Skip video normalization. Your AI pipeline will thank you.

#python #ffmpeg #webdev #ai

We had an ffmpeg normalization step at the start of our video processing pipeline. Every uploaded file got re-encoded to a standard format (H.264, 1080p, 30fps) before any AI analysis.

It seemed obviously correct. Standardize inputs, simplify downstream code, guarantee consistent behavior.

It was the most expensive mistake in our architecture.

The numbers

A user uploads 47 clips from a GoPro Hero 12. Total raw size: 12GB.

After normalization: 36GB. Three times larger. The re-encode expanded the files because our target bitrate was higher than GoPro's efficient HEVC encoding.

Processing time for normalization alone: 8 minutes. Before any actual AI work started.

Storage cost: we kept both raw and normalized copies "just in case." R2 bills tripled.

Why we removed it

We were building an AI video analysis pipeline using Gemini 2.5 Flash. The assumption was that Gemini needed normalized inputs.

We tested sending raw files directly.
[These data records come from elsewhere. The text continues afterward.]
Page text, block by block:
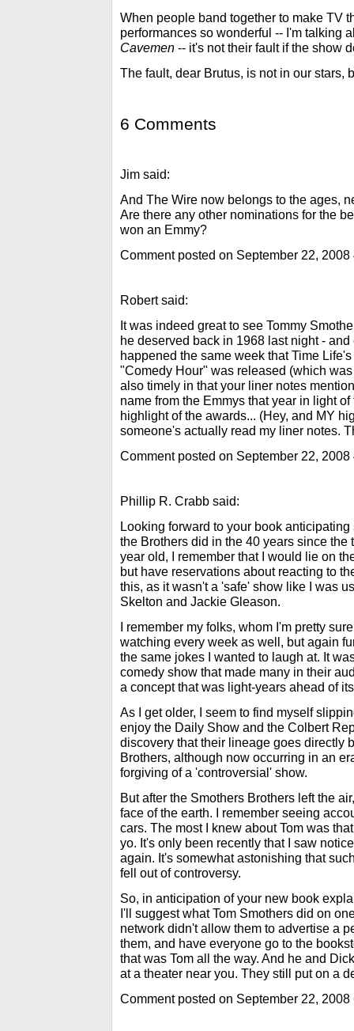
When people band together to make TV
performances so wonderful -- I'm talking
Cavemen -- it's not their fault if the show
The fault, dear Brutus, is not in our stars,
6 Comments
Jim said:
And The Wire now belongs to the ages,
Are there any other nominations for the
won an Emmy?
Comment posted on September 22, 2008
Robert said:
It was indeed great to see Tommy
he deserved back in 1968 last night -
happened the same week that Time
"Comedy Hour" was released (which
also timely in that your liner notes
name from the Emmys that year in light
highlight of the awards... (Hey, and MY
someone's actually read my liner notes.
Comment posted on September 22, 2008
Phillip R. Crabb said:
Looking forward to your book
the Brothers did in the 40 years since the
year old, I remember that I would lie on
but have reservations about reacting to
this, as it wasn't a 'safe' show like I was
Skelton and Jackie Gleason.
I remember my folks, whom I'm pretty
watching every week as well, but again
the same jokes I wanted to laugh at. It
comedy show that made many in their
a concept that was light-years ahead of
As I get older, I seem to find myself
enjoy the Daily Show and the Colbert
discovery that their lineage goes directly
Brothers, although now occurring in an
forgiving of a 'controversial' show.
But after the Smothers Brothers left the
face of the earth. I remember seeing
cars. The most I knew about Tom was
yo. It's only been recently that I saw
again. It's somewhat astonishing that
fell out of controversy.
So, in anticipation of your new book
I'll suggest what Tom Smothers did on
network didn't allow them to advertise a
them, and have everyone go to the
that was Tom all the way. And he and
at a theater near you. They still put on a
Comment posted on September 22, 2008

MP4, MOV, AVI, WebM, HEVC, H.264, different resolutions, different framerates.

Gemini handled all of them. Every format. Every resolution. No errors. No quality difference in the analysis output.

The normalization step existed because we assumed the AI needed clean inputs. It did not.

What changed

Before:

upload -> normalize (8 min, 3x storage) -> analyze -> segment -> render

After:

upload -> analyze -> segment -> render

Results:

Storage: 36GB down to 12GB per batch (70% reduction)
Processing: 8 minutes saved per import
Complexity: one fewer stage to maintain, debug, and monitor
R2 costs: dropped immediately

The lesson

Every pipeline has a step someone added "because it seemed right" that nobody questioned. For us it was normalization. For you it might be:

Resizing images before sending to a vision model (most handle arbitrary sizes)
Converting audio to WAV before analysis (most speech models accept MP3 natively)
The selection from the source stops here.